Abstract

The socially calculated Asian body is an abstract discursive space bridging early twentieth- and twenty-first-century Pan-Asianism across multiple scientific understandings of race and ethnicity. In the early twentieth century, the pan-Asian body was a static, statistical taxonomy of precisely measured blood and body parts. As an administrative tool of empire and nation building, the quantitatively defined Asian was plotted along Cartesian coordinates of racial purity. By the twenty-first century, new computational technologies flexibly supported both national and transcendent pan-Asian ethnic identities by constructing regional populations as dynamic probabilistic clusters over time.
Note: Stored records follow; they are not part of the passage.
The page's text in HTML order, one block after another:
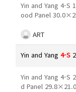
Yin and Yang 4-S
ood Panel
ART
Yin and Yang4-S
Yin and Yang 4-S
d Panel
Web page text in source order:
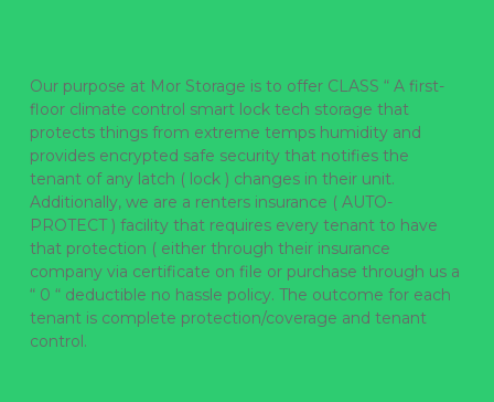
Our purpose at Mor Storage is to offer CLASS “ A first-
floor climate control smart lock tech storage that
protects things from extreme temps humidity and
provides encrypted safe security that notifies the
tenant of any latch ( lock ) changes in their unit.
Additionally, we are a renters insurance ( AUTO-
PROTECT ) facility that requires every tenant to have
that protection ( either through their insurance
company via certificate on file or purchase through us a
“ 0 “ deductible no hassle policy. The outcome for each
tenant is complete protection/coverage and tenant
control.
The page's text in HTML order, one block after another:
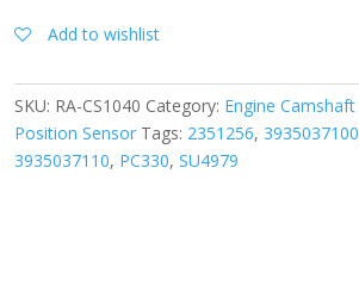
Add to wishlist
SKU: RA-CS1040 Category: Engine Camshaft
Position Sensor Tags: 2351256, 3935037100
3935037110, PC330, SU4979
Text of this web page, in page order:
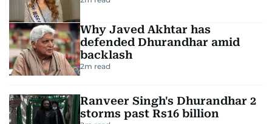
Why Javed Akhtar has
defended Dhurandhar amid
backlash
2m read
Ranveer Singh's Dhurandhar 2
storms past Rs16 billion
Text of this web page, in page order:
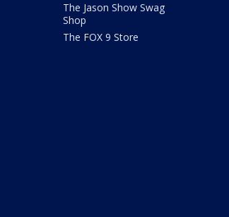
The Jason Show Swag
Shop
The FOX 9 Store
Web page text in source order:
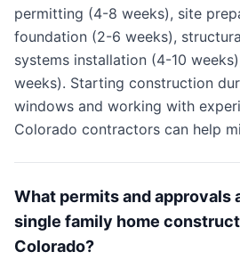
permitting (4-8 weeks), site
foundation (2-6 weeks),
systems installation (4-10
weeks). Starting construction
windows and working with
Colorado contractors can help
What permits and approvals
single family home
Colorado?
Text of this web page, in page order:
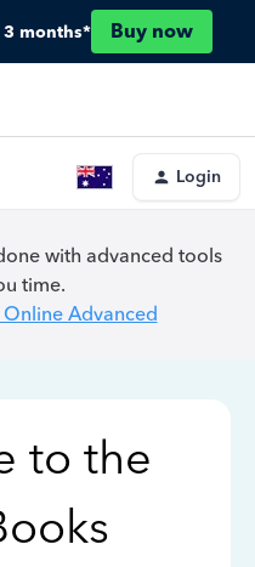
months* Buy now
Login
with advanced tools
time.
Advanced
to the
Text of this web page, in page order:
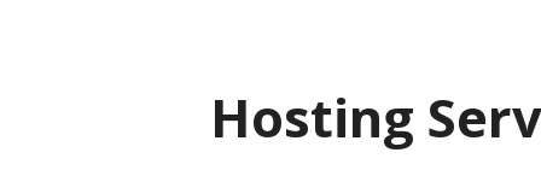
Hosting
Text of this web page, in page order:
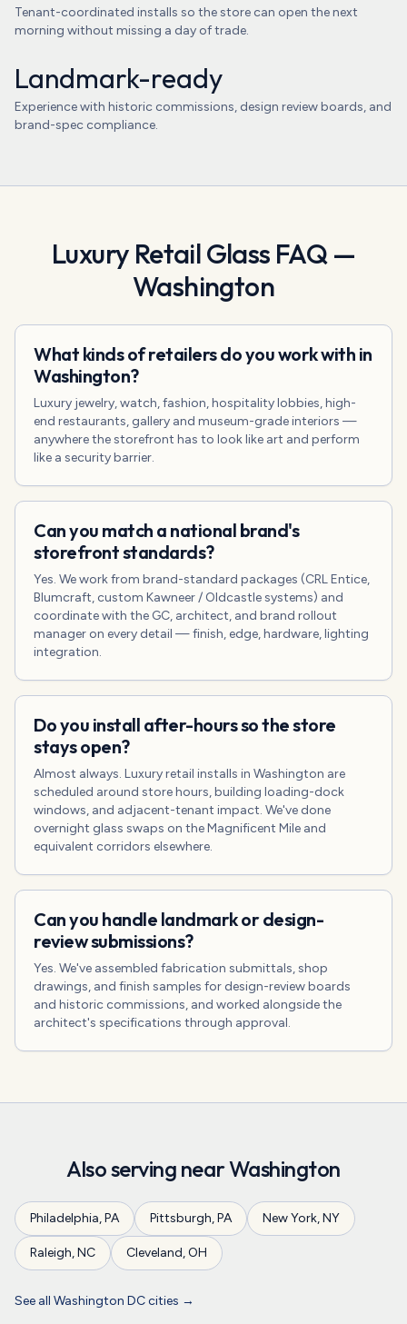
Tenant-coordinated installs so the store can open the next
morning without missing a day of trade.
Landmark-ready
Experience with historic commissions, design review boards, and
brand-spec compliance.
Luxury Retail Glass FAQ —
Washington
What kinds of retailers do you work with in
Washington?
Luxury jewelry, watch, fashion, hospitality lobbies, high-
end restaurants, gallery and museum-grade interiors —
anywhere the storefront has to look like art and perform
like a security barrier.
Can you match a national brand's
storefront standards?
Yes. We work from brand-standard packages (CRL Entice,
Blumcraft, custom Kawneer / Oldcastle systems) and
coordinate with the GC, architect, and brand rollout
manager on every detail — finish, edge, hardware, lighting
integration.
Do you install after-hours so the store
stays open?
Almost always. Luxury retail installs in Washington are
scheduled around store hours, building loading-dock
windows, and adjacent-tenant impact. We've done
overnight glass swaps on the Magnificent Mile and
equivalent corridors elsewhere.
Can you handle landmark or design-
review submissions?
Yes. We've assembled fabrication submittals, shop
drawings, and finish samples for design-review boards
and historic commissions, and worked alongside the
architect's specifications through approval.
Also serving nearWashington
Philadelphia,PA Pittsburgh,PA New York,NY
Raleigh,NC Cleveland,OH
See all Washington DCcities →
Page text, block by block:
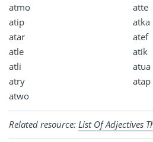
atmo
atte
atip
atka
atar
atef
atle
atik
atli
atua
atry
atap
atwo
Related resource: List Of Adjectives
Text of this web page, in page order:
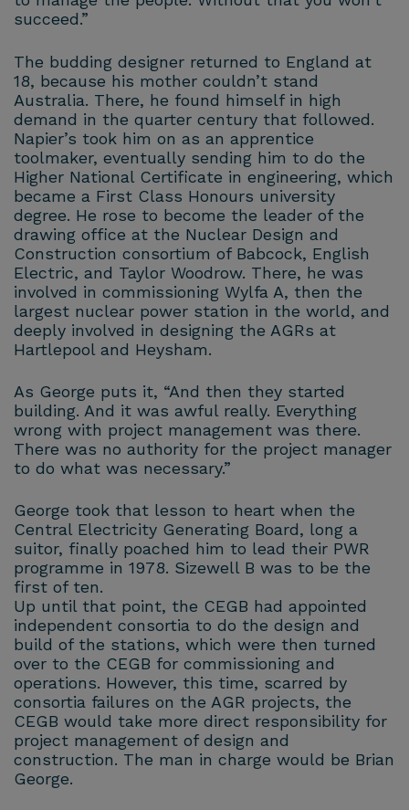
succeed.”
The budding designer returned to England at
18, because his mother couldn’t stand
Australia. There, he found himself in high
demand in the quarter century that followed.
Napier’s took him on as an apprentice
toolmaker, eventually sending him to do the
Higher National Certificate in engineering, which
became a First Class Honours university
degree. He rose to become the leader of the
drawing office at the Nuclear Design and
Construction consortium of Babcock, English
Electric, and Taylor Woodrow. There, he was
involved in commissioning Wylfa A, then the
largest nuclear power station in the world, and
deeply involved in designing the AGRs at
Hartlepool and Heysham.
As George puts it, “And then they started
building. And it was awful really. Everything
wrong with project management was there.
There was no authority for the project manager
to do what was necessary.”
George took that lesson to heart when the
Central Electricity Generating Board, long a
suitor, finally poached him to lead their PWR
programme in 1978. Sizewell B was to be the
first of ten.
Up until that point, the CEGB had appointed
independent consortia to do the design and
build of the stations, which were then turned
over to the CEGB for commissioning and
operations. However, this time, scarred by
consortia failures on the AGR projects, the
CEGB would take more direct responsibility for
project management of design and
construction. The man in charge would be Brian
George.
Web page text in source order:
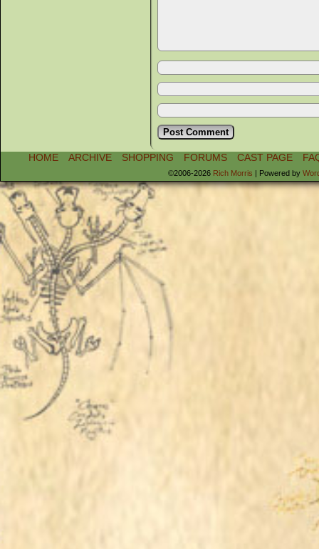
HOME ARCHIVE SHOPPING FORUMS CAST PAGE
©2006-2026 Rich Morris | Powered by
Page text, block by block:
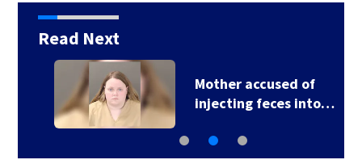
Read Next
Mother accused of
injecting feces into…
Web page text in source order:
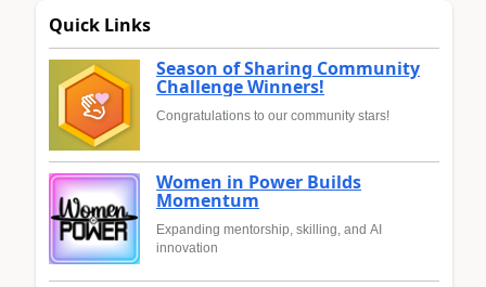
Quick Links
Season of Sharing Community
Challenge Winners!
Congratulations to our community stars!
Women in Power Builds
Momentum
Expanding mentorship, skilling, and AI
innovation

This paper focuses on how the Pan-Asian SNP Consortium (PASNP) of the Human Genome Organisation (HUGO), the first inter-Asian genomics collaboration, embodied a revival of Pan-Asianism in both the members' collaborative network and scientific research. As a network of scientists, the PASNP members heralded the spirit of regional cooperation to bring about the rise of a pan-Asian research area in science. Through their research, the members reflexively calculated a new narrative of the shared ethnic origin and genetic unity of the region. Biochip data, probabilistic clustering algorithms, and computer simulations in the hands of Asian scientists calculated that the region was most likely populated as a single wave of historical migration. This overturned the dominant theory supported by Western-led international projects that divided Asian populations. The PASNP thus mapped the metageography of Pan-Asianism through big data computation.